Re: improved caching in HTTP: new draft

> This mechanism is often called DNS redirection and is/was also used in the
> context of CDNs. Actually it is very coarse grained in selecting a server
> near the client because it only works on domain/subdomain level. From the
> point of HTTP and caching it has one big advantage: it is absolutely
> transparent to the application layer.
>
> Today the trend is to use URL rewriting/dynamic request redirection (e.g.
> have a look at how youtube redirects requests to servers in [1]) because it
> is more fine grained. Unfortunately this is not transparent to the
> application layer and results in different URLs for one specific content.
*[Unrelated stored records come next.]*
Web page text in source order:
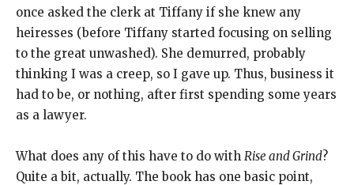
once asked the clerk at Tiffany if she knew any
heiresses (before Tiffany started focusing on selling
to the great unwashed). She demurred, probably
thinking I was a creep, so I gave up. Thus, business it
had to be, or nothing, after first spending some years
as a lawyer.
What does any of this have to do with Rise and Grind?
Quite a bit, actually. The book has one basic point,
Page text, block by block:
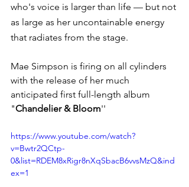
who's voice is larger than life — but not
as large as her uncontainable energy
that radiates from the stage.
Mae Simpson is firing on all cylinders
with the release of her much
anticipated first full-length album
"Chandelier & Bloom''
https://www.youtube.com/watch?
v=Bwtr2QCtp-
0&list=RDEM8xRigr8nXqSbacB6vvsMzQ&ind
ex=1
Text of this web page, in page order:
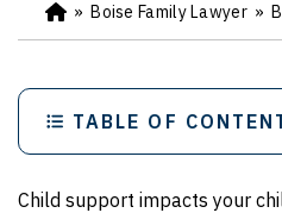
Ho
m
» Boise Family Lawyer »
TABLE OF
Child support impacts your
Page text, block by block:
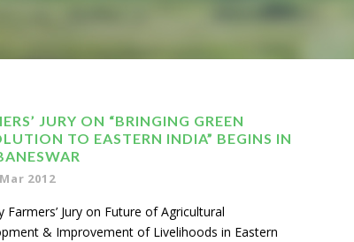
JURY ON “BRINGING GREEN
TO EASTERN INDIA” BEGINS IN
2012
Farmers’ Jury on Future of Agricultural
& Improvement of Livelihoods in Eastern

Because for a youtube video the cost of a redirect is minimal compared
to the savings of serving the content from a choosen location. But by
doing this, they benefit much less from caching because they do have
content available from many locations close to the users already.

For other contents like images that have much higher needs of low
latency those redirects/multiple urls are not used.
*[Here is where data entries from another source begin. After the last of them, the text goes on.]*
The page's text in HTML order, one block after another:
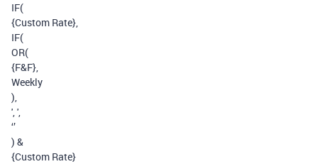
IF(
{Custom Rate},
IF(
OR(
{F&F},
Weekly
),
', ',
‘’
) &
{Custom Rate}

>> And if someone is doing that kind of things, you think you will be
>> able to convince them to add a new http header to facilitate content
>> caching?
>>
>> And anyway, the cache system can do de-duplication on it's own, you
>> can freely choose to hash the content and try to combine several cache
>> entries.
>
> There are several benefits: If caching within an ISP is used then the
> content can be located much closer to the clients as it is possible from
> outside the ISP. On the side of the clients this means faster downloads and
> better QoE. ISPs can profit from reduced Interdomain traffic (which is often
> costly) and content producer can improve their QoS and can make use of a
> natural load balancing mechanism.

I know what you are proposing, I'm just skeptical that this will work.
Is only useful for big files, the performance and behavior of
ISP-provided caches has been terrible in my experience, and big
players will very much prefer to control their delivery on their own.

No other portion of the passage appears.